> _Your task_: Read through the data, and wherever a line holds the word "management", write that line out.

*** Opening Record excerpts ***

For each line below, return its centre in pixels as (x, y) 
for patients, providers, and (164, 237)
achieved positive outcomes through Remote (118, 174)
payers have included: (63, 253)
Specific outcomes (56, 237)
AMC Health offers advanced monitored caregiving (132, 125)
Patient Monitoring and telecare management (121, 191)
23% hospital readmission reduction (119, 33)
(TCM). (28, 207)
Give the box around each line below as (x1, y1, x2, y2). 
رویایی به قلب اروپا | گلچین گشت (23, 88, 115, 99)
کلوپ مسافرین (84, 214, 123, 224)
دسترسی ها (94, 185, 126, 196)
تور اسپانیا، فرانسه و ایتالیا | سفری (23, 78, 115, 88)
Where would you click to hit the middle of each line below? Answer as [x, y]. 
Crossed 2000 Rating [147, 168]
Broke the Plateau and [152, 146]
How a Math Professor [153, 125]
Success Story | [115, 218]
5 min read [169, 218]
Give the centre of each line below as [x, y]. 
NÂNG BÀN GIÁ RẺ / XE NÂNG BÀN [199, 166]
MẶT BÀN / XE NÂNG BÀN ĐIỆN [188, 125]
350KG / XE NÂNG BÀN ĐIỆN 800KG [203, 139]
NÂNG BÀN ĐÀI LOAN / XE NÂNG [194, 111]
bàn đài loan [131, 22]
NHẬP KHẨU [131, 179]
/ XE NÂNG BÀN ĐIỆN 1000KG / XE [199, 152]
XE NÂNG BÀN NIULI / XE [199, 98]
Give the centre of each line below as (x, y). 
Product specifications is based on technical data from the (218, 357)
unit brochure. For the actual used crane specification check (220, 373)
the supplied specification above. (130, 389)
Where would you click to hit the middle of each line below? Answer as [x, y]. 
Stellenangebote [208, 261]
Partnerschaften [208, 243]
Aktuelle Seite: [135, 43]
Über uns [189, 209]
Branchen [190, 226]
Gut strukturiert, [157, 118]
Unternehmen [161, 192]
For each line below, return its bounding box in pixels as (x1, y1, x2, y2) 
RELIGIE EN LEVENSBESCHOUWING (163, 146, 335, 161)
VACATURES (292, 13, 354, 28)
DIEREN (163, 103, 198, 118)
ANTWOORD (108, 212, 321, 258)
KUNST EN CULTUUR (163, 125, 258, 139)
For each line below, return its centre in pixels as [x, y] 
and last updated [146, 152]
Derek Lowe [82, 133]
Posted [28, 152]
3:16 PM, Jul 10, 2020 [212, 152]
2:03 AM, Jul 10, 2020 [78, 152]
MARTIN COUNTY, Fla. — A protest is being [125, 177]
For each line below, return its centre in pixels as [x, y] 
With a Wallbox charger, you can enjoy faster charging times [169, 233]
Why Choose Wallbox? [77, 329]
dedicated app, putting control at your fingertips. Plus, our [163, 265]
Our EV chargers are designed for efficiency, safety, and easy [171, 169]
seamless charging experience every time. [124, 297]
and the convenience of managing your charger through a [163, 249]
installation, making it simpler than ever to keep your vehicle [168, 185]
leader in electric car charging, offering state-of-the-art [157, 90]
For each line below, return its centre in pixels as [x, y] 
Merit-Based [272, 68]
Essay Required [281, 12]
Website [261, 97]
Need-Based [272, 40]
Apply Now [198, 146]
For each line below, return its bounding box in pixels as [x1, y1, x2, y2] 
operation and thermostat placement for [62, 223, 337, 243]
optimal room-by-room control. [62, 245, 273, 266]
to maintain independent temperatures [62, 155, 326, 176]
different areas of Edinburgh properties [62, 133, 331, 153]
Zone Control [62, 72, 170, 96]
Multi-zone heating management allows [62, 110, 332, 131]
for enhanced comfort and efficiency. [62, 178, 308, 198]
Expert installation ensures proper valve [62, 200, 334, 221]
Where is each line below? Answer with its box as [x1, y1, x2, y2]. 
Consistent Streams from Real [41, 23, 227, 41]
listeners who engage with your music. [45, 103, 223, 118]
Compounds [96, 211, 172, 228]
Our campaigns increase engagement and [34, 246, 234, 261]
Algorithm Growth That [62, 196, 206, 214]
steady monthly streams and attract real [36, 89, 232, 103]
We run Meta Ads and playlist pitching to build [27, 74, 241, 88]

*** Closing Record excerpts ***

> _Task response_:
Patient Monitoring and telecare management (121, 191)
Multi-zone heating management allows [62, 110, 332, 131]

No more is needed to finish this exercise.